The computationally intensive parts are the element calculations, the matrix-vector products, and the dot products. The element calculations can be made in parallel and run on the T3E at 108 Mflops/s per processor. The EBE scheme circumvents global assembly and recasts the global matrix-vector products at the element level. This implies that we make local "almost dense" element matrix-vector products, for the elements interior to any given processor subdomain.
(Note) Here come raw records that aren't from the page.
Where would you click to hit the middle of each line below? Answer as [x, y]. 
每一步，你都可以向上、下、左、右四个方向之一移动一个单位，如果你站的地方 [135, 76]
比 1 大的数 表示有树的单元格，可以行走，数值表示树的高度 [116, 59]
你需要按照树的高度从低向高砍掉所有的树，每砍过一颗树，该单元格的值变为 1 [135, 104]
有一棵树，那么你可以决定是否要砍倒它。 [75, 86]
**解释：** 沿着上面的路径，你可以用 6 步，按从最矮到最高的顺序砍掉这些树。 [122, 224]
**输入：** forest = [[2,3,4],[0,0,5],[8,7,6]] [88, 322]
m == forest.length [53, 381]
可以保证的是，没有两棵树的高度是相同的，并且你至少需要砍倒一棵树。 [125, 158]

Load balance is achieved if the number of elements per processor subdomain is approximately constant.
Clearly, the BLAS2 matrix-vector routine is heavily used (requiring more than 80% of the CPU time for a typical calculation) [11]. In our optimized code, this runs at 108 Mflops/s for a single processor on the T3E. Near linear speedup and scalability on 512 nodes of the T3E at 93.4% were achieved in this manner for the test problem described later.
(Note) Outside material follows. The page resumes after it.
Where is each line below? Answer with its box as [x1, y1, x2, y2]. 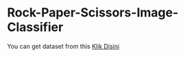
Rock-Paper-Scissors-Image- [7, 5, 179, 21]
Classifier [7, 19, 64, 35]
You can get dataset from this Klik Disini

2. Evaluation Criteria and Performance
The norm for evaluating the speed of the code was specified under the NASA contract in terms of Gigaflops/s with a minimum sustained speed of 50 Gigaflops/s to be attained on the representative 3D coupled problem as the performance milestone for February 1998. This goal was met in July 1997 where the performance was assessed to exceed 51.6 Gigaflops/s on 512 nodes of the NASA Goddard Cray T3E, and in excess of 115 Gflops/s on a 1280 nodes T3E at Cray Research Inc in July of 1997.
3. MGFLO Software Package
3.1 Code Modules
The Code is written in C and Fortran. Communications between
processors is achieved using MPI and the Cray shared memory library
(shmem).
(Shmem is used in situations where communication speed critically
impacts performance).
The software consists of the following modules:
(1) A simple 3D mesh generator (IJK type) for hexahedral elements
and a similar processor partitioning strategy. That is, the
connectivity table is also provided by the module. (Note that the
implementation is not limited to cartesian meshes and is designed to
handle more general configurations.
(2) A solution manager module which handles the options specified
in the input file needed to compute the element matrices and vectors
for the discretized problem. At each timestep, or nonlinear iteration
cycle, the solution manager calls the routine to form the element
matrices and vectors and applies the essential boundary
conditions. The solver module is then called.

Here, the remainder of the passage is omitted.